Thunder Across the Swamp: The Fight for the Lower Mississippi, February-May 1863
by Dr. Donald S. Frazier

Product Details

  • Reading level: Ages 16 and up
  • Hardcover: 630 pages
  • Publisher: State House Press (September 28, 2011)
  • Language: English
  • ISBN-10: 1933337443
  • ISBN-13: 978-1933337449

Thunder Across the Swamp: The Fight for the Lower Mississippi, February-May 1863 by Donals S. FrazierAfter the fall of New Orleans Civil War history moves away from Louisiana toward Grant in Tennessee.  The battle for control of the Mississippi River centers on Vicksburg not the lower portion of the river.  History drops in for the fall of Port Hudson and lingers for the Red River Campaign.  After that, history runs off to Georgia and Virginia, never to return.  Even a well-read person could conclude that nothing happens in Louisiana during most of the war.

Dr. Donald S. Frazier is changing this view with his excellent books on the war in Louisiana and Texas.  “Fire in the Cane Field” covers January 1861 to January 1863 setting the stage for this book.  These two books are the first volumes of the “Louisiana Quadrille” covering this theater for the entire war.  Doing this is a labor of love for the author and new history for the majority of the readers.  Each book is a complete standalone history but reading them in sequence is the best learning experience.

This is a complex area, national politics, occupation problems, the need for sugar and cotton and questions about the status of the newly freed Blacks compete with fighting a war.  The Confederates are not going to lose control of the Mississippi River and Louisiana without a real fight.  This is a critical area keeping the Confederate States of America a single geographic unit.  Additionally, Texas cattle and Louisiana sugar are vital resources.  While Vicksburg hangs on, Louisiana fights to maintain or retake territory.

With Grant closing in on Vicksburg, N. P. Banks embarks on a campaign to bypass Port Hudson and open an alternate water route to the Gulf.  This is a history of that campaign and the relationship between Banks and Grant.  The fighting is both on land and on the water.  The rivers, lakes and bayous force each side to have a “Brown Water Navy”.  The author moves from land to water to land without any problems.  We see how the Ironclads and Cottonclads are built, maintained, fight and are repaired.  The problems of operating in a largely unmapped area, trying to find the enemy are well covered.  The author writes in the present, meaning we see the campaign unfold just as they did.  The reader understands why wrong decisions seemed right at the time.

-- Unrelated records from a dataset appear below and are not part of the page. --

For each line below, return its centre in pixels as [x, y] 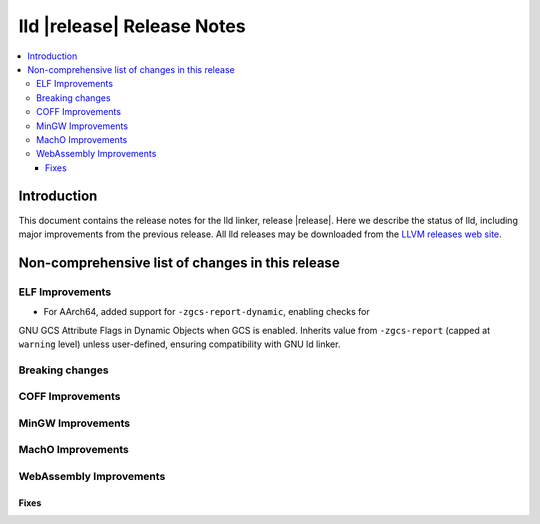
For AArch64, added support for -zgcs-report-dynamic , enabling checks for [206, 312]
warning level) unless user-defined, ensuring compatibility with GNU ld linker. [179, 344]
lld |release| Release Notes [132, 26]

This is a serious history, fully footnoted with excellent sources.  While detailed the text is clear concise, descriptive, informative and fun to read.  Maps are in the right place.  We have enough maps to not get lost and stay in the picture.  I am a big fan of this series.  It opens a new theater with experience that is closer to the majority of commands.  This is not the war of huge armies with plenty of supplies.  This is a war of small armies, always in need of more Cavalry and artillery.  Of commands that need to supply themselves, long before Sherman’s March.  This is an exhausting deadly war of small battles and grueling marches.  Doctor Frazier is seeing that these men finally have a quality history.